As freguesias Guadalupe e Luz são típicas povoações rurais com casas brancas rodeadas de campos de cultivo. Na Luz encontram-se as famosas Termas do Carapacho, descobertas em 1750, cujas águas (cloretadas, sódicas, sulfatadas e cálcidas) são recomendadas para tratamento de nevralgias, doenças reumáticas e de pele. Aqui se faz termalismo de excelência.
Os graciosenses cumprem, na sua ilha, ciclos e ritos ancestrais – nessa subtil fronteira que separa o sacro do profano. E, dotados de uma alegria de viver, mantêm bem vivas as tradições populares: uma especial apetência pela festa, pela folia e pela música, com um gosto muito especial por animadíssimos bailes de salão, sendo de destacar um peculiar baile antigo (baile mandado). Mas a ilha marca outras diferenças: possui uma onomástica sui generis; uma forte tradição pianística; o seu Carnaval (com nítida influência brasileira) é caso único em Portugal porque tem a duração de 3 meses e não de 3 dias…

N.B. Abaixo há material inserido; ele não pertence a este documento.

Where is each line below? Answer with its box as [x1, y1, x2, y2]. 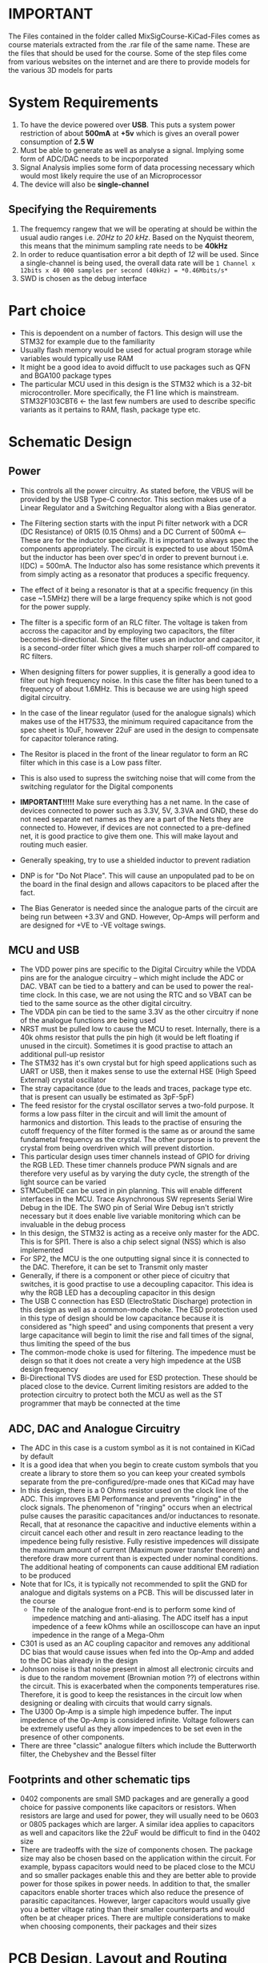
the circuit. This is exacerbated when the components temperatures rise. [19, 1681, 260, 1691]
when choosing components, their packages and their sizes [19, 1921, 218, 1931]
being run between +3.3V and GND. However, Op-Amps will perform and [19, 911, 260, 921]
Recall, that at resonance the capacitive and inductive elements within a [19, 1519, 257, 1530]
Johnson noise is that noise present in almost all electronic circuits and [19, 1664, 254, 1674]
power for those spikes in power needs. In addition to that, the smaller [19, 1879, 250, 1889]
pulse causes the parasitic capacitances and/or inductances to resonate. [19, 1511, 260, 1521]
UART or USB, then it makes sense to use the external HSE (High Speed [19, 1067, 257, 1076]
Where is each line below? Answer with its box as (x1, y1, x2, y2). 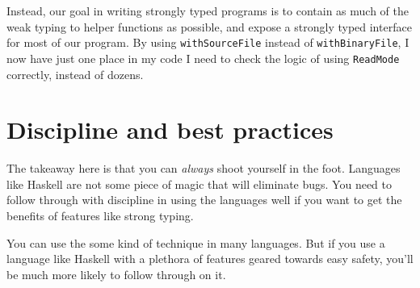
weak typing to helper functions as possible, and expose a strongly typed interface (6, 18, 412, 35)
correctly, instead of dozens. (6, 65, 144, 82)
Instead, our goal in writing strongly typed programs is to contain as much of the (6, 2, 409, 19)
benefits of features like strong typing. (6, 207, 194, 223)
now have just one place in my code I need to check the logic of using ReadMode (6, 49, 400, 66)
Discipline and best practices (6, 113, 334, 146)
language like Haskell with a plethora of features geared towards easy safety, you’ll (6, 250, 414, 267)
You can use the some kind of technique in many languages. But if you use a (6, 234, 385, 251)
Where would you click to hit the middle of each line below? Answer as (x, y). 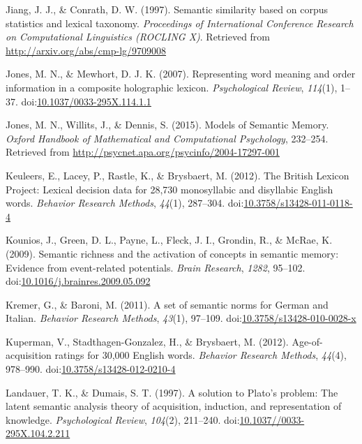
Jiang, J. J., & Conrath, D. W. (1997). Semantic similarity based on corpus (167, 9)
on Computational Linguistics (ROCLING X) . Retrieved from (138, 37)
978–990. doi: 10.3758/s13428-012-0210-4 (91, 369)
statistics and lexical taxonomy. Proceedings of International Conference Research (180, 23)
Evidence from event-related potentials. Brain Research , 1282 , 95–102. (156, 267)
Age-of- (307, 341)
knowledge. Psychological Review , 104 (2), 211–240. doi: (123, 419)
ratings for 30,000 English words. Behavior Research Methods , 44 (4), (201, 355)
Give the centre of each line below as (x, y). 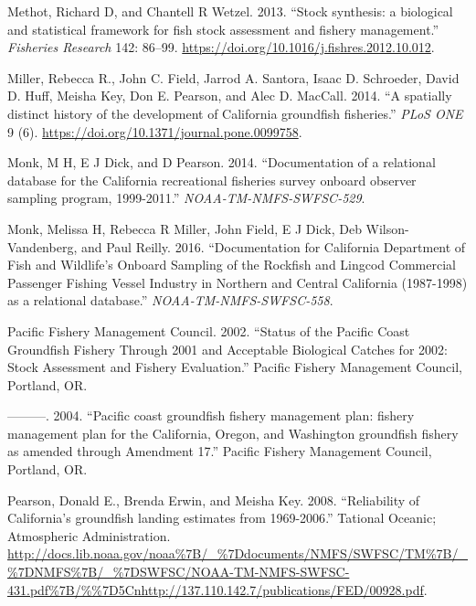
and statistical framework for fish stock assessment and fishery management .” (223, 29)
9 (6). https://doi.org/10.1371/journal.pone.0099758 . (155, 131)
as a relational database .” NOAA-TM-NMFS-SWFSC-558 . (170, 300)
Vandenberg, (42, 246)
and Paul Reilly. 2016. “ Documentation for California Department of (273, 246)
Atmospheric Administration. (89, 535)
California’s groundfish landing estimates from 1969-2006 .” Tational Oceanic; (222, 518)
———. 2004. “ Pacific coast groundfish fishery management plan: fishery (211, 415)
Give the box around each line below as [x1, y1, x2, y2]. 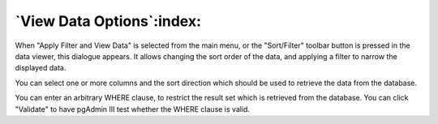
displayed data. [15, 63, 67, 73]
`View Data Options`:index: [15, 12, 202, 30]
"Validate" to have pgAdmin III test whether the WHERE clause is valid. [15, 104, 251, 113]
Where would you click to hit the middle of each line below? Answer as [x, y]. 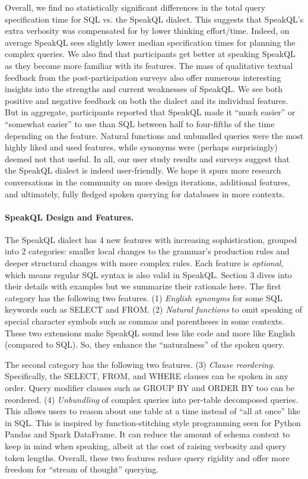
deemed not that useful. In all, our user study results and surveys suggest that [147, 158]
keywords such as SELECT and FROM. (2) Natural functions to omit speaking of [153, 309]
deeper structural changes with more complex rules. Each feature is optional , [144, 263]
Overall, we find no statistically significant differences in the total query [135, 7]
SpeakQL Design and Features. [69, 217]
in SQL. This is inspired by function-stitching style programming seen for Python [153, 422]
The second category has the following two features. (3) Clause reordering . [140, 364]
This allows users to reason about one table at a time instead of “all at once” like [153, 411]
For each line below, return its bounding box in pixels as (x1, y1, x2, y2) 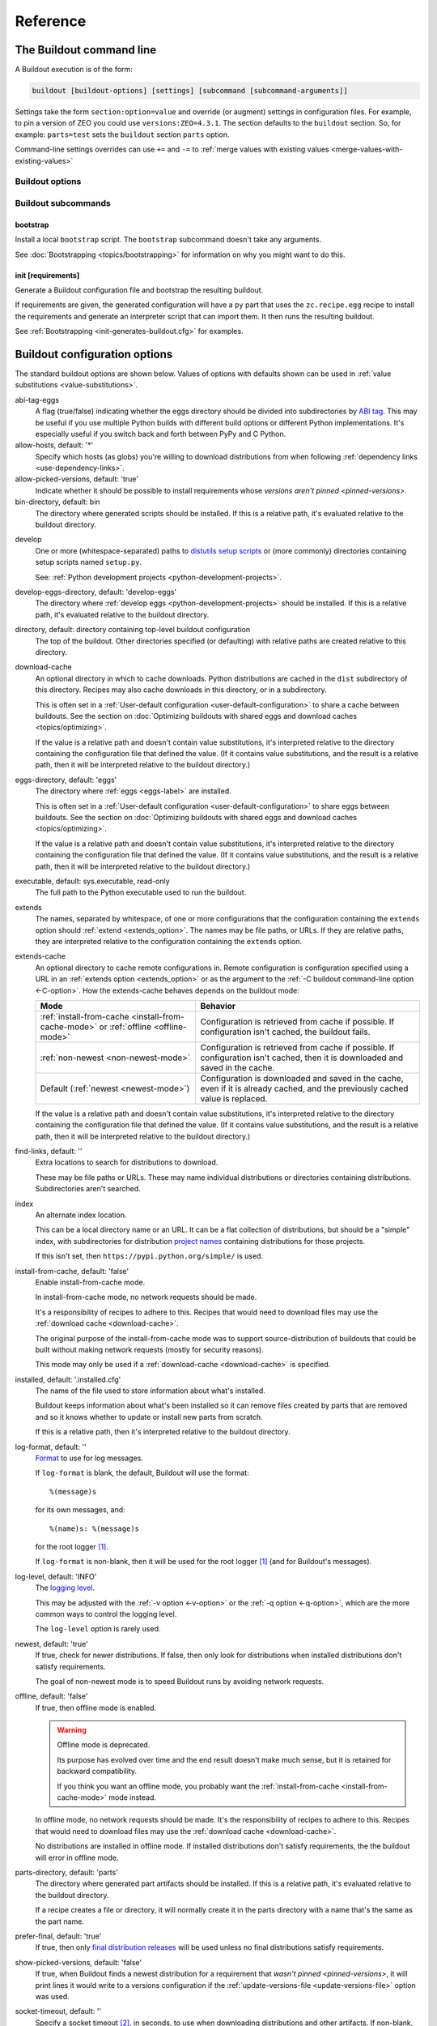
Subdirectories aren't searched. (35, 1184, 141, 1194)
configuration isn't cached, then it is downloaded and (200, 1052, 404, 1063)
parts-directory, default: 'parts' (15, 1867, 119, 1877)
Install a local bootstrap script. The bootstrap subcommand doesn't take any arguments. (15, 235, 322, 245)
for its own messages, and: (35, 1505, 125, 1515)
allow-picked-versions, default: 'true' (15, 474, 139, 484)
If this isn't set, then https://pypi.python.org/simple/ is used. (35, 1251, 263, 1261)
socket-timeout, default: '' (15, 2007, 102, 2016)
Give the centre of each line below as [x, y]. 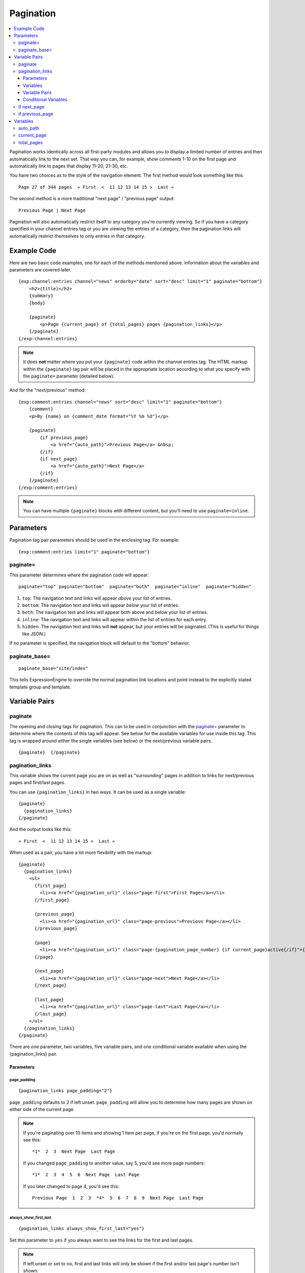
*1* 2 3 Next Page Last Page [74, 1152]
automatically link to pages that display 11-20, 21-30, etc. [69, 166]
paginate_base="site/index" [53, 668]
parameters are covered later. [40, 270]
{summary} [41, 296]
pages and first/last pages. [38, 783]
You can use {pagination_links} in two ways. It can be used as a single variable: [98, 792]
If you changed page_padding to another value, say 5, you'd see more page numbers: [114, 1163]
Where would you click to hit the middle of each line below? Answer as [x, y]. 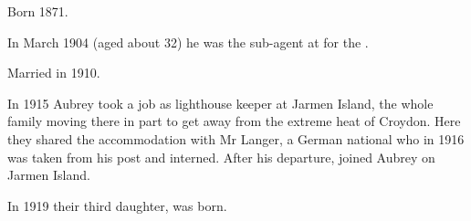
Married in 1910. [54, 73]
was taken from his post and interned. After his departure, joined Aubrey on [221, 157]
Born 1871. [38, 11]
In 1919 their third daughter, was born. [117, 205]
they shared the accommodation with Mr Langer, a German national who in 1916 [236, 138]
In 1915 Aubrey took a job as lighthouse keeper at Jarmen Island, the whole [220, 103]
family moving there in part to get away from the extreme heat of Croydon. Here [234, 121]
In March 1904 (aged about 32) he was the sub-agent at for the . [188, 42]

E mais: existem duas cantigas populares genuinamente graciosenses: “José” e “Terceira”. A gastronomia é de primeiríssima água e a doçaria não tem igual: queijadas, pastéis de arroz, para já não falar das dulcíssimas meloas… A Graciosa já teve mais vinho do que água. Por isso continuamos hoje a apreciar os seus brancos e verdelhos, bem como as aguardentes envelhecidas durante 14 anos em cascos de carvalho. E convém destacar a andaia, bebida licorosa caseira, que tem origem no Brasil e foi trazida para a Graciosa no seculo XIX por emigrantes graciosenses.
De facto, uma ilha pequena como esta luta para ser diferente. Só mais três exemplos: a Graciosa é hoje a capital dos Açores no que à fotografia subaquática diz respeito; o município de Santa Cruz lidera o ranking, a nível nacional, de recolha seletiva de papel e cartão; a ilha está a dar passos decisivos nas energias renováveis.
Os graciosenses, no seu modo de viver pacato e ordeiro, são afáveis, alegres, hospitaleiros e comunicativos, sempre disponíveis para os comes e bebes… E esta é sem dúvida uma maneira de ser feliz.